In the records below, repeat word for word only the lines starting at the one that contains "A:微信屏蔽此接口，请在临时链接有效期内保存文章内容。 [90, 296]" and ending at the one that contains "which provides easy-to-use", pictures excluded.

(DATA IN THIS EXERCISE)
++++++++++

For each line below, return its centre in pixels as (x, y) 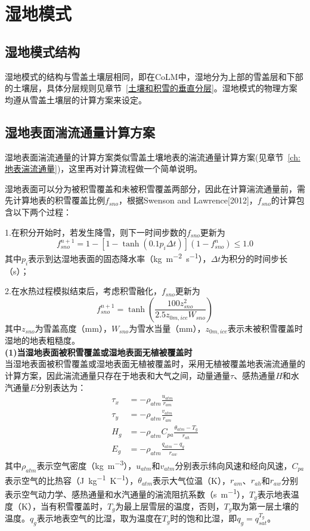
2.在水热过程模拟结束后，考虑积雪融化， (83, 291)
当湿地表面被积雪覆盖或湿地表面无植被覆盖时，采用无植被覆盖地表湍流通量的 (155, 364)
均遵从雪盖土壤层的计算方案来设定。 (76, 99)
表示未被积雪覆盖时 (265, 328)
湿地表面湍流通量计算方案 (80, 132)
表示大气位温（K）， (191, 480)
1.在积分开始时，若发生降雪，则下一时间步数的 (96, 232)
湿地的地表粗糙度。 (42, 340)
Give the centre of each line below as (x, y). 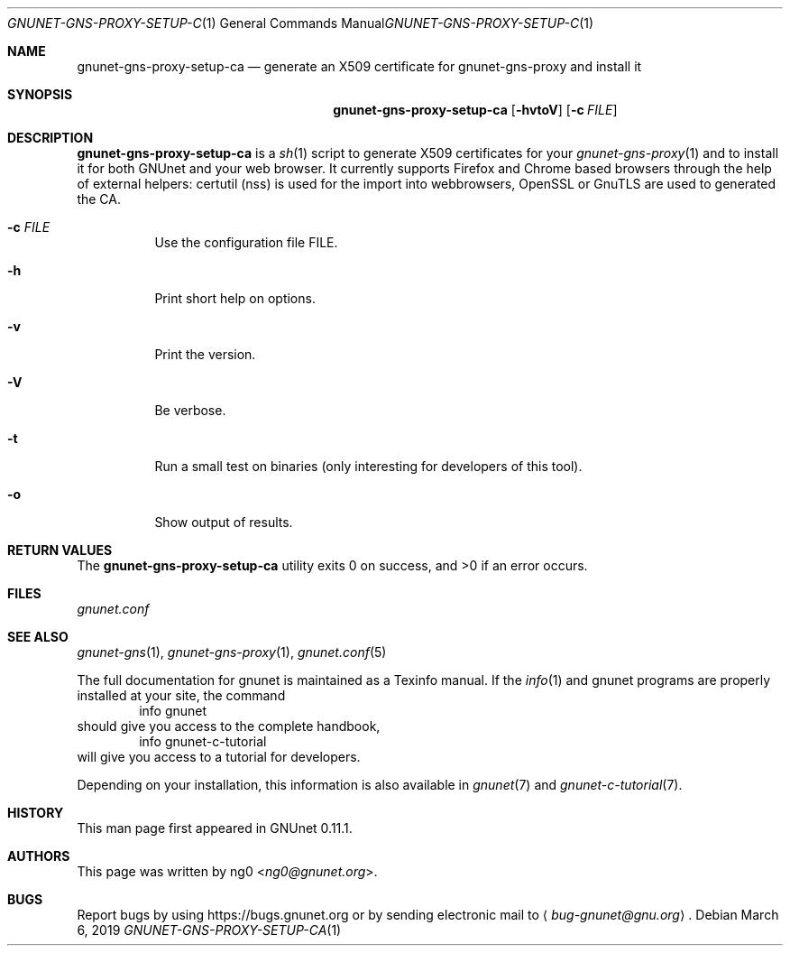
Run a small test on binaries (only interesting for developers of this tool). (368, 466)
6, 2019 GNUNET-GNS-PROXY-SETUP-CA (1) (209, 930)
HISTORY (36, 813)
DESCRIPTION (51, 138)
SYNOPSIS (40, 94)
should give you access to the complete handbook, (229, 726)
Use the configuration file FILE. (246, 242)
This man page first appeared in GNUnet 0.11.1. (215, 828)
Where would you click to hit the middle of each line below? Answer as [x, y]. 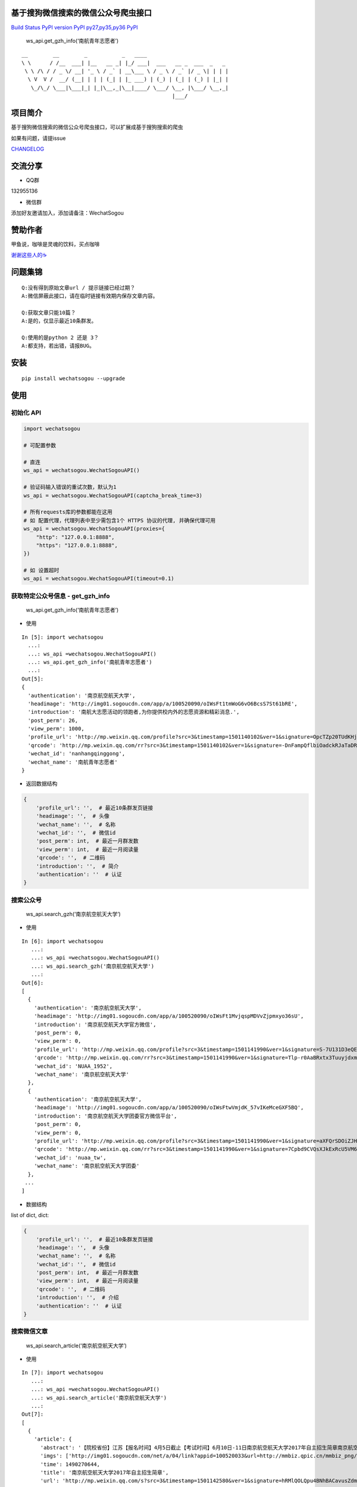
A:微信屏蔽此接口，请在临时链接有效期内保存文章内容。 [90, 296]
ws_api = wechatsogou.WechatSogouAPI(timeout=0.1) [99, 579]
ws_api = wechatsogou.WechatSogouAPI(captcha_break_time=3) [113, 495]
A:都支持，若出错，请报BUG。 [58, 346]
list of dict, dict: [30, 1215]
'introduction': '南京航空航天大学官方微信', [95, 1024]
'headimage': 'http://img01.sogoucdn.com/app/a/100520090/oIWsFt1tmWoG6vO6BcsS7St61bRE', [162, 704]
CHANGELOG [28, 149]
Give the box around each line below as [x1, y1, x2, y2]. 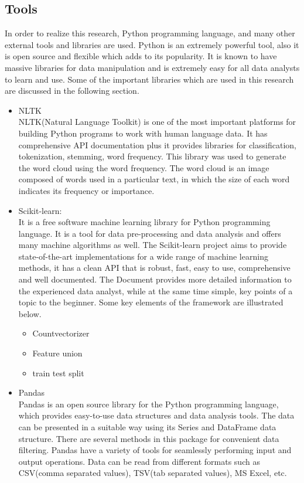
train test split [32, 366, 84, 379]
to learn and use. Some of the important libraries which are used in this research [5, 73, 294, 85]
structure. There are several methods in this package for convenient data [18, 432, 279, 444]
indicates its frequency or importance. [18, 184, 155, 196]
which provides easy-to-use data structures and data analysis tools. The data [18, 409, 295, 421]
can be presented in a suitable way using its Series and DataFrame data [18, 421, 276, 433]
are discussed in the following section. [5, 84, 139, 97]
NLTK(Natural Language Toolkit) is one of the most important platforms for [18, 115, 296, 128]
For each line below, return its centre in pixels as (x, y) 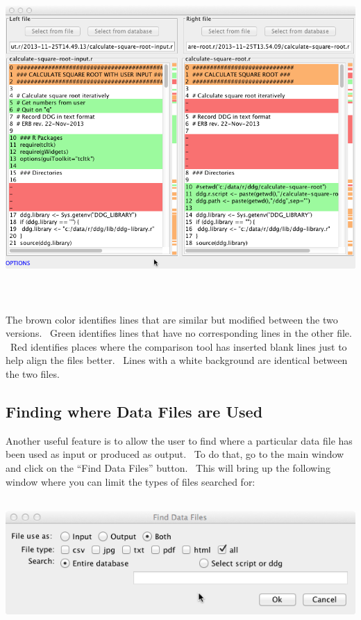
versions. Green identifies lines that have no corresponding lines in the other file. (179, 333)
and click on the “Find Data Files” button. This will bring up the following (168, 467)
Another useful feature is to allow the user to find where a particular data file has (179, 440)
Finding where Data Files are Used (134, 411)
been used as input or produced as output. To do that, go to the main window (175, 454)
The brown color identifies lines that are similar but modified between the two (172, 319)
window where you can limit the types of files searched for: (131, 481)
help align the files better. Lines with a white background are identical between (177, 360)
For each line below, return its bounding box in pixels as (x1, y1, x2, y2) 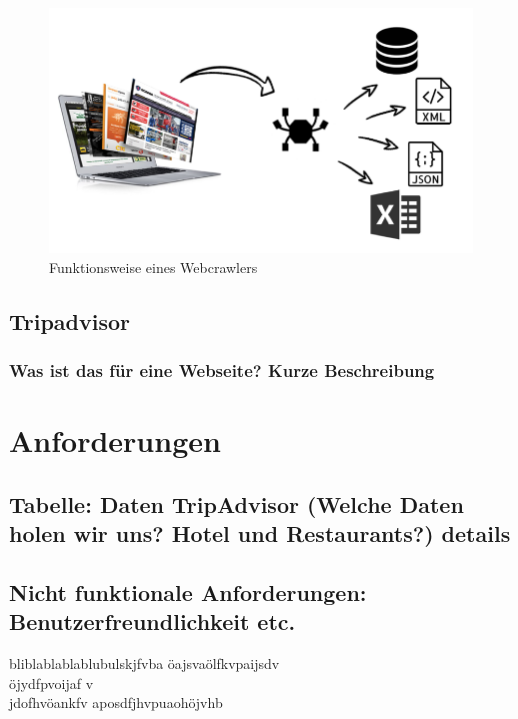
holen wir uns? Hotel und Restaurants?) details (9, 518, 511, 549)
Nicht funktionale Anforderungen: (9, 576, 367, 607)
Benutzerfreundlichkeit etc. (9, 606, 296, 637)
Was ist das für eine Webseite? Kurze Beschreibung (9, 358, 435, 383)
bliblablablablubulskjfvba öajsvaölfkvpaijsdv (9, 653, 280, 674)
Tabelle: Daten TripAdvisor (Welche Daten (9, 488, 464, 519)
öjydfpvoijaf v (9, 672, 94, 693)
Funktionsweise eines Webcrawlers (49, 256, 258, 277)
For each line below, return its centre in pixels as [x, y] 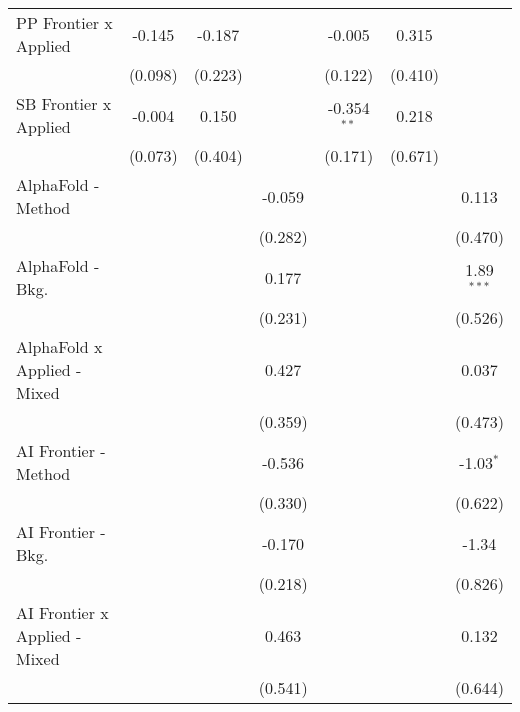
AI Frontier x [62, 612]
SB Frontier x [64, 103]
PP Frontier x [64, 22]
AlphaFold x [59, 346]
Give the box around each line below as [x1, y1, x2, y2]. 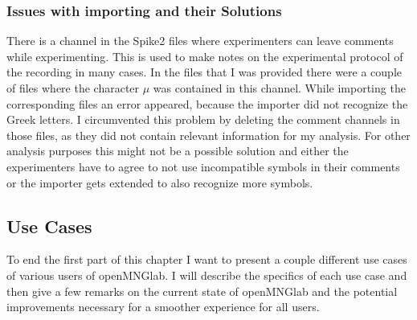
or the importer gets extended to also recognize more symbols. [6, 174, 313, 191]
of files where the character [6, 80, 140, 96]
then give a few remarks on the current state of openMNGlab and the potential [6, 282, 398, 299]
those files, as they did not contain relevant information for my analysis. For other [6, 126, 411, 143]
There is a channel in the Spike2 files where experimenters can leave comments [6, 32, 394, 49]
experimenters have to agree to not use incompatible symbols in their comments [6, 158, 400, 174]
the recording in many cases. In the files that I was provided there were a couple [6, 64, 403, 80]
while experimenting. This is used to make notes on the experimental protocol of [6, 47, 403, 64]
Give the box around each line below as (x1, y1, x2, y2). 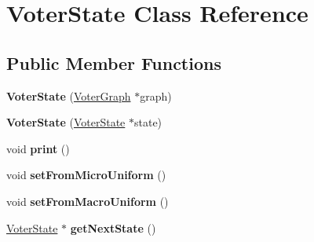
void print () (6, 140, 70, 156)
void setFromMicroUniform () (6, 167, 166, 183)
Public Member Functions (6, 50, 221, 75)
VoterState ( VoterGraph (6, 87, 131, 104)
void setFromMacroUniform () (6, 192, 169, 209)
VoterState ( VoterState (6, 114, 126, 130)
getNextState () (70, 219, 156, 236)
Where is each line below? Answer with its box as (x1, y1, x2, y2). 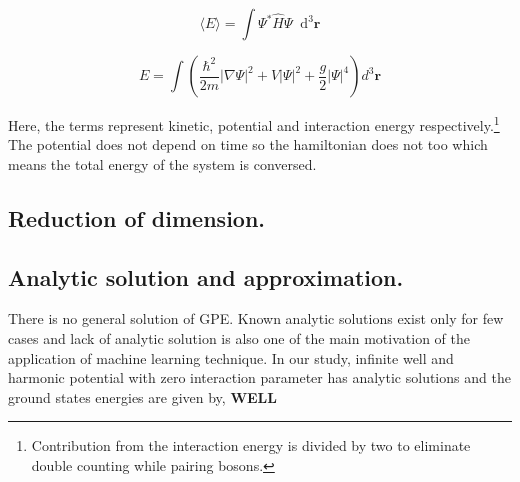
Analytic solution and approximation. (8, 261, 404, 292)
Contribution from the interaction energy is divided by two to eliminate (31, 435, 471, 456)
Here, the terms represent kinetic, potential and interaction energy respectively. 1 (8, 112, 500, 135)
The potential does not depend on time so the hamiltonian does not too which (8, 134, 488, 155)
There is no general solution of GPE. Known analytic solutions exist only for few (8, 308, 504, 329)
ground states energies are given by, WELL (8, 386, 277, 407)
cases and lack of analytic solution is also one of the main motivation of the (8, 328, 470, 349)
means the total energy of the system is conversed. (8, 153, 317, 174)
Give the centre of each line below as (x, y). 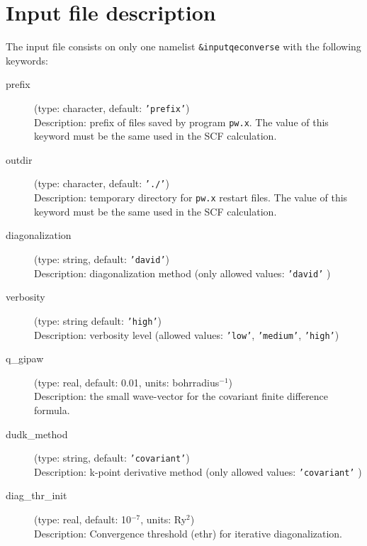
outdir (19, 159)
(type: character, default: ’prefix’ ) (112, 107)
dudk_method (37, 434)
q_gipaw (25, 358)
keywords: (27, 60)
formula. (52, 409)
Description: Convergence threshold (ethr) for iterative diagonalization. (188, 533)
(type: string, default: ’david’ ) (102, 258)
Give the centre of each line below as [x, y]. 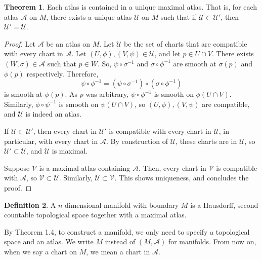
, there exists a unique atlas [89, 16]
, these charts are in [206, 141]
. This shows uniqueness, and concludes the [182, 178]
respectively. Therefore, [62, 73]
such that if [178, 16]
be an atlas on [68, 43]
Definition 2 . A [30, 205]
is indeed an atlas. [53, 114]
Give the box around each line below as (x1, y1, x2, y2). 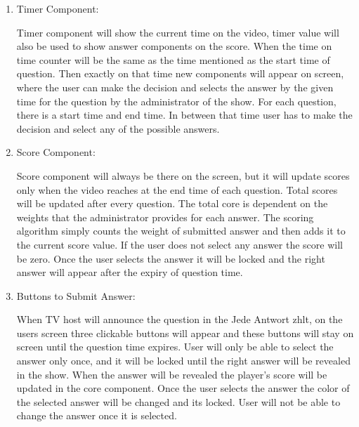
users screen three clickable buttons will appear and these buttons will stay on (16, 325, 354, 340)
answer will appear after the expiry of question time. (16, 265, 243, 280)
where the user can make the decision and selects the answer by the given (16, 79, 334, 94)
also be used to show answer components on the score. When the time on (16, 39, 332, 53)
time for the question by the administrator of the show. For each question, (16, 93, 337, 108)
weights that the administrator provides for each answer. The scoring (16, 209, 314, 224)
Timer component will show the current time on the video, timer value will (16, 25, 339, 39)
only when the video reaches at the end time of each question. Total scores (16, 182, 338, 197)
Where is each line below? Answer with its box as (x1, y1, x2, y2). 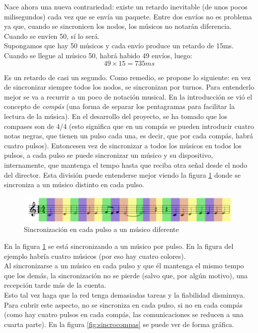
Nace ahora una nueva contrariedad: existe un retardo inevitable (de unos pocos (4, 1, 248, 11)
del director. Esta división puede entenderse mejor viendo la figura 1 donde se (4, 169, 241, 180)
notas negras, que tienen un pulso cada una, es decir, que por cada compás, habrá (4, 130, 254, 141)
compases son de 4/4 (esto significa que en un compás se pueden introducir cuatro (4, 120, 254, 131)
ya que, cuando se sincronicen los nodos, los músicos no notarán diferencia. (4, 21, 232, 31)
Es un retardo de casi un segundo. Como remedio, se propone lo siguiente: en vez (4, 72, 251, 82)
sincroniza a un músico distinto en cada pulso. (4, 179, 144, 190)
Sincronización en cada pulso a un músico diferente (24, 224, 179, 234)
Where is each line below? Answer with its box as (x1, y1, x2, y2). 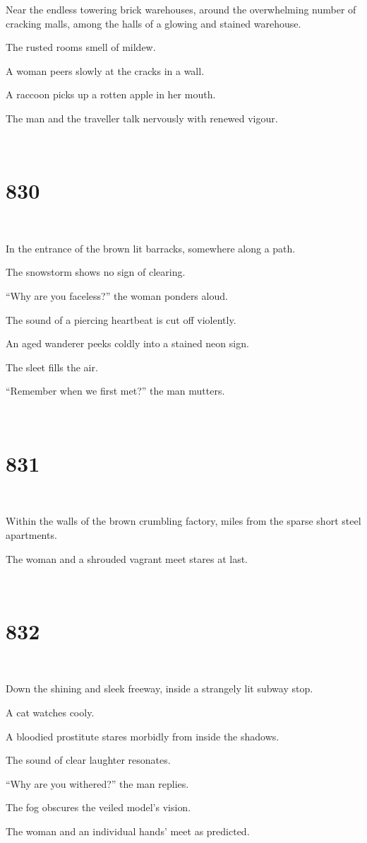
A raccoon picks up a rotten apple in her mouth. (6, 87, 216, 102)
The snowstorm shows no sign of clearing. (6, 264, 186, 279)
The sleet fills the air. (6, 359, 98, 374)
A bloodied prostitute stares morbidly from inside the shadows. (6, 728, 279, 743)
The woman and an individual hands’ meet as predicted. (6, 824, 250, 838)
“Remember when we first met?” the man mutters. (6, 383, 225, 398)
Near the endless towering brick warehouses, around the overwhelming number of (6, 2, 356, 16)
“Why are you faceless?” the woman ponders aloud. (6, 289, 228, 303)
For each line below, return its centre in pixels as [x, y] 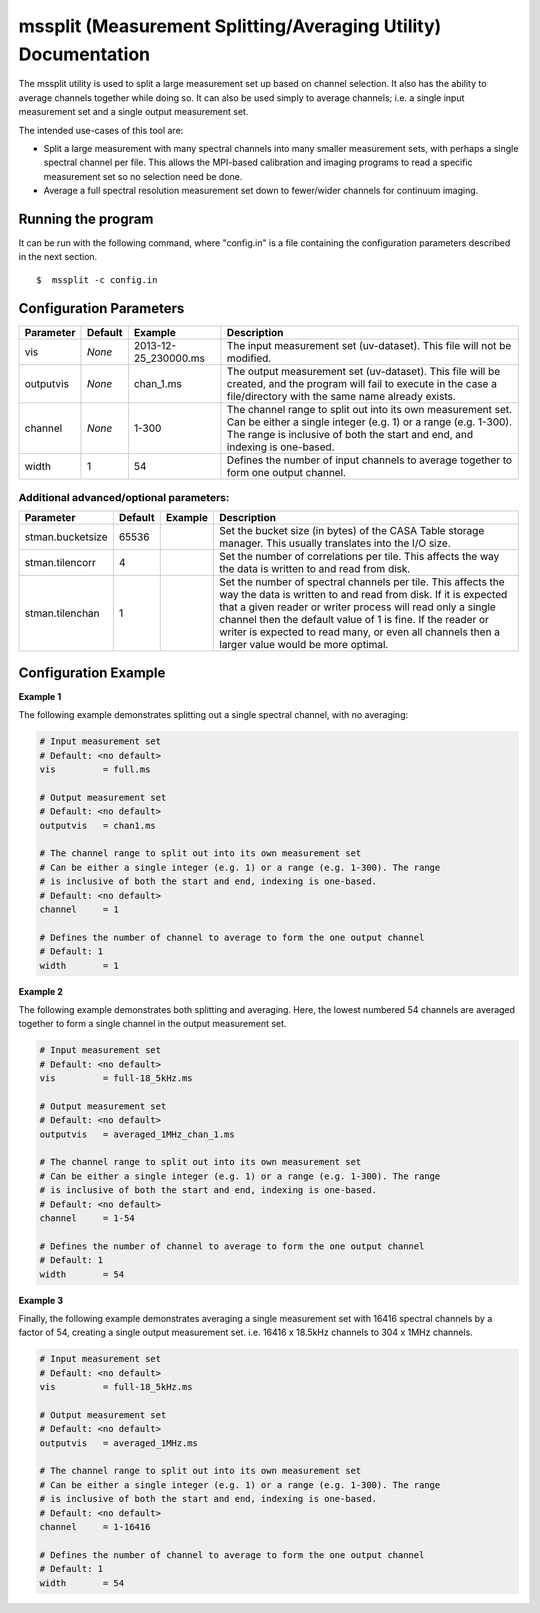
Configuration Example [92, 672]
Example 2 [41, 991]
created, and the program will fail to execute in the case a [361, 383]
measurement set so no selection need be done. [143, 176]
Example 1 [40, 696]
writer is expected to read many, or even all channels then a [359, 632]
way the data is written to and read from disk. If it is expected [363, 595]
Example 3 [41, 1300]
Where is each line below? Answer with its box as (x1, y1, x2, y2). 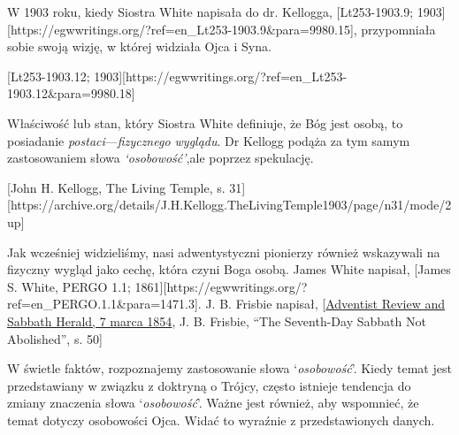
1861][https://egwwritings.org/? (134, 277, 308, 295)
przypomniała (361, 19, 436, 38)
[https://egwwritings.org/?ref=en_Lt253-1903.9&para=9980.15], (7, 19, 357, 38)
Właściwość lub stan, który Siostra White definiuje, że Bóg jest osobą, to (7, 113, 403, 132)
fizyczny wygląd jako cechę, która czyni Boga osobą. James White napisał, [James (7, 260, 451, 279)
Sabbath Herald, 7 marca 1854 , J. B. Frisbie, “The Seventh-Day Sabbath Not (7, 311, 426, 330)
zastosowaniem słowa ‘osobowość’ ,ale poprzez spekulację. (7, 149, 314, 167)
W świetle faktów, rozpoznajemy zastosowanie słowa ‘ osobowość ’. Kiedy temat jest (7, 359, 452, 378)

++++++++++

(RESULT FOR THIS TASK)
A:微信屏蔽此接口，请在临时链接有效期内保存文章内容。 [90, 296]
ws_api = wechatsogou.WechatSogouAPI(timeout=0.1) [99, 579]
ws_api = wechatsogou.WechatSogouAPI(captcha_break_time=3) [113, 495]
A:都支持，若出错，请报BUG。 [58, 346]
list of dict, dict: [30, 1215]
'introduction': '南京航空航天大学官方微信', [95, 1024]
'headimage': 'http://img01.sogoucdn.com/app/a/100520090/oIWsFt1tmWoG6vO6BcsS7St61bRE', [162, 704]
CHANGELOG [28, 149]
Give the box around each line below as [x1, y1, x2, y2]. 
train test split [32, 366, 84, 379]
to learn and use. Some of the important libraries which are used in this research [5, 73, 294, 85]
structure. There are several methods in this package for convenient data [18, 432, 279, 444]
indicates its frequency or importance. [18, 184, 155, 196]
which provides easy-to-use data structures and data analysis tools. The data [18, 409, 295, 421]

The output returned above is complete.